So excited for you all. Keep us all posted. Can't wait until we start seeing pictures . Have fun and all stay safe.


----------



## Poledra65 (Jul 6, 2011)

kehinkle said:


> Made it safely home. Stopped and saw my niece's family (ex sil and her hubby, plus the kids). We had a good chat and a good feeling that they are all handling things as week as can be expected. She talked to the coroner yesterday. It was as she had thought. This will most likely proceed to a wrongful death suit. It was so preventable! Can't talk about the circumstance yet. Please keep them in your prayers. Will be a tough month until the memorial service.
> 
> Have a couple errands to do in the morning so will be at the hotel in the early afternoon at the latest.
> 
> ...


So sad, will certainly keep you all in prayers.


----------



## Poledra65 (Jul 6, 2011)

Well, I picked up a cold somewhere and since cinnamon and honey seem to be the best thing, and I have cinnamon creamed honey in the cupboard, I had a tablespoon of that and then several cups of tea with honey. I have linden street lemon that is really good, now I'm on Cold Tea P.M. and took some cold meds. Hoping I can kick it out before it gets really started.  
Have a great night all, see you in the morning. Hopefully Marla will be back tomorrow, I'll know in the morning for sure, if I'm to pick her up tomorrow or Saturday. 
Sweet dreams.


----------



## Spider (Oct 15, 2012)

Poledra65 said:


> Well, I picked up a cold somewhere and since cinnamon and honey seem to be the best thing, and I have cinnamon creamed honey in the cupboard, I had a tablespoon of that and then several cups of tea with honey. I have linden street lemon that is really good, now I'm on Cold Tea P.M. and took some cold meds. Hoping I can kick it out before it gets really started.
> Have a great night all, see you in the morning. Hopefully Marla will be back tomorrow, I'll know in the morning for sure, if I'm to pick her up tomorrow or Saturday.
> Sweet dreams.


Hope you sleep well and feel better.


----------



## darowil (Apr 17, 2011)

Gweniepooh said:


> I am SOOO excited! Oldest DD just called and yesterday her fiancé asked her why she had picked May to get married. She said she was afraid that if she had said any soon he would freak out. He said no, he was ready now so.......they are getting married Oct. 25th. Just waiting to hear from minister friend of theirs as to if he is available that day. DD said as soon as I get back from KAP she wants me to go looking for a short dress for her to wear and that youngest DD will be her brides maid. They are going to have just a very small intimate ceremony in the sunroom of future MIL's home. Woohoo!!!

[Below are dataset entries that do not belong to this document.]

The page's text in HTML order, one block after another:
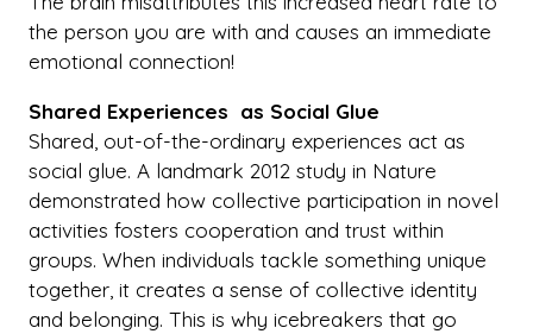
the person you are with and causes an immediate
emotional connection!
Shared Experiences as Social Glue
Shared, out-of-the-ordinary experiences act as
social glue. A landmark 2012 study in Nature
demonstrated how collective participation in novel
activities fosters cooperation and trust within
groups. When individuals tackle something unique
together, it creates a sense of collective identity
and belonging. This is why icebreakers that go
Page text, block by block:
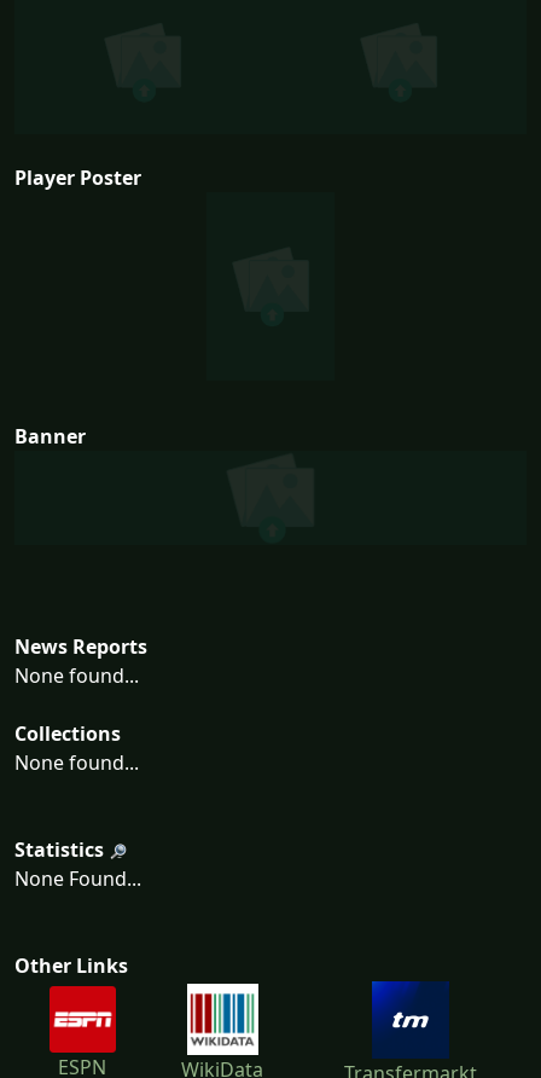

Wow how exciting-things not going to settle down just yet are they?


----------



## darowil (Apr 17, 2011)

I actually popped in quickly to say we are all here. Julie and Denise have arrived in Goulburn. We have had a lovely cauliflower soup that Denise made- she might even post it on a TP soon now that knows how delicious it is,
Julie is having a rest and we are all internetting and talking as we go. 
I'm told Kate is starting early so all photos can go on one TP so I will withhold photos till then. 
And now we are about to have coffee and cake here.


----------



## RookieRetiree (Jan 27, 2011)

Be careful and get there safely. See you soon and am anxious to meet Matthew.



pacer said:


> Matthew is attempting to get the outline on the watermelon tonight so he can carve it in the morning. Getting ready for a short nap tonight and then back at things before we leave. I got some of the vegetables cut up and will finish them in the morning and then cut some fruit. Half of our stuff is packed in the vehicle and then it started raining so stopped for the night.


----------



## RookieRetiree (Jan 27, 2011)

Glad to hear that you've all met up -- cauliflower soup sounds wonderful. Just the thing we need as the days get colder.

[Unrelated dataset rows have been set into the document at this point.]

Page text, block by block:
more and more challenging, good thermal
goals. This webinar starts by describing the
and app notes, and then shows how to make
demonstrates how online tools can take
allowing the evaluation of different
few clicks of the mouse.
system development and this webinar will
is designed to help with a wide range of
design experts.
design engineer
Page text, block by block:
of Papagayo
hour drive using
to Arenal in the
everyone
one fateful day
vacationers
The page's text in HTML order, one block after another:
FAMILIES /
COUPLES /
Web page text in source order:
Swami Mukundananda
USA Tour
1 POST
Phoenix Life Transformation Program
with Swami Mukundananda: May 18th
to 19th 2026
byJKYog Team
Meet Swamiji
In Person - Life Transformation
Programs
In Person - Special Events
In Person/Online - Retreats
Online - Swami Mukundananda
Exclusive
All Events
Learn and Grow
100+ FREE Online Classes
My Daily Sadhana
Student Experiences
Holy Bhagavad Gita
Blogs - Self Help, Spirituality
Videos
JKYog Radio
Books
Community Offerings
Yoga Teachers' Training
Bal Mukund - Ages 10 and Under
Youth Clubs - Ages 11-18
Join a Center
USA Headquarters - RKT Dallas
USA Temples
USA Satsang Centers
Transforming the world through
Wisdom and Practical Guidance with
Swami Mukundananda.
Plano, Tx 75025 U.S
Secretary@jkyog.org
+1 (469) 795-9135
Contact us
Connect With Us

It's pretty stormy here at present and it's wreaking havoc with my sinuses...time to get the fever few supplement going again...it's that time of year where I would normally get many migraines with the biometric pressure changes. Need to keep this one at bay.

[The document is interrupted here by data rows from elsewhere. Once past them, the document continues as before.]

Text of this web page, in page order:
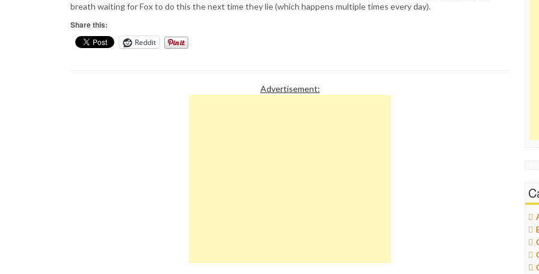
breath waiting for Fox to do this the next time they lie (which happens multiple times every day).
Share this:
Reddit
Advertisement:
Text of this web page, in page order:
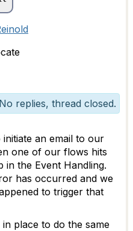
No replies, thread closed.
an email to our
one of our flows hits
in the Event Handling.
has occurred and we
to trigger that
place to do the same
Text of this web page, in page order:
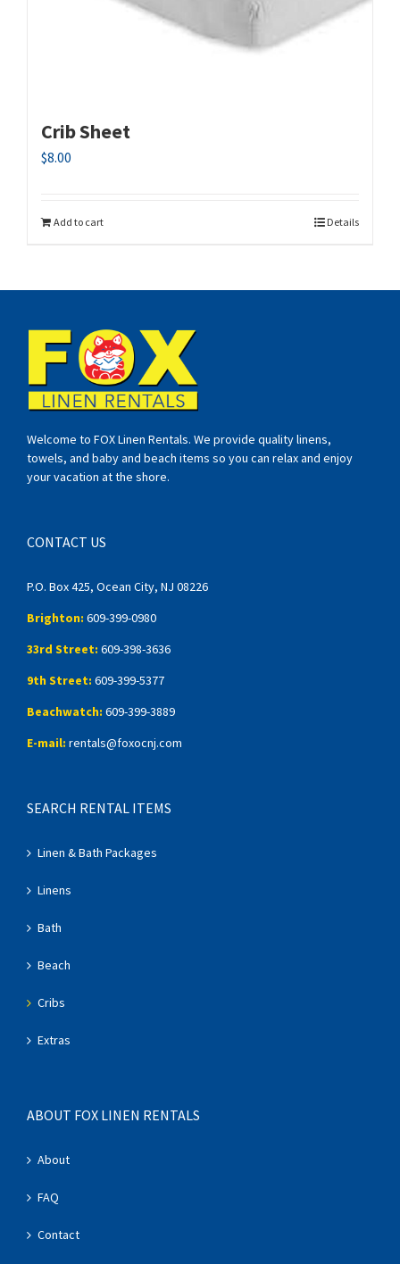
Crib Sheet
$8.00
Add to cart Details
Welcome to FOX Linen Rentals. We provide quality linens,
towels, and baby and beach items so you can relax and enjoy
your vacation at the shore.
CONTACT US
P.O. Box 425, Ocean City, NJ 08226
Brighton: 609-399-0980
33rd Street: 609-398-3636
9th Street: 609-399-5377
Beachwatch: 609-399-3889
E-mail: rentals@foxocnj.com
SEARCH RENTAL ITEMS
Linen & Bath Packages
Linens
Bath
Beach
Cribs
Extras
ABOUT FOX LINEN RENTALS
About
FAQ
Contact
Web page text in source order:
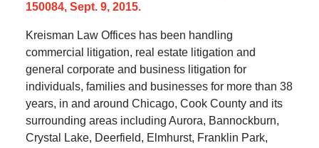
150084, Sept. 9, 2015.
Kreisman Law Offices has been handling
commercial litigation, real estate litigation and
general corporate and business litigation for
individuals, families and businesses for more than 38
years, in and around Chicago, Cook County and its
surrounding areas including Aurora, Bannockburn,
Crystal Lake, Deerfield, Elmhurst, Franklin Park,

Kaye, sorry to hear you're down with a cold. DH has had one for the last 6-7 days and it's settled in his chest and just won't go away. He's being doctored with the honey cinnamon cough concoction and he feels better, but the coughing is bothering his sleep. He has instructions to see the doctor if he's not better tomorrow.



darowil said:


> I actually popped in quickly to say we are all here. Julie and Denise have arrived in Goulburn. We have had a lovely cauliflower soup that Denise made- she might even post it on a TP soon now that knows how delicious it is,
> Julie is having a rest and we are all internetting and talking as we go.
> I'm told Kate is starting early so all photos can go on one TP so I will withhold photos till then.
> And now we are about to have coffee and cake here.


----------



## RookieRetiree (Jan 27, 2011)

Glad to hear that you've all met up -- cauliflower soup sounds wonderful. Just the thing we need as the days get colder.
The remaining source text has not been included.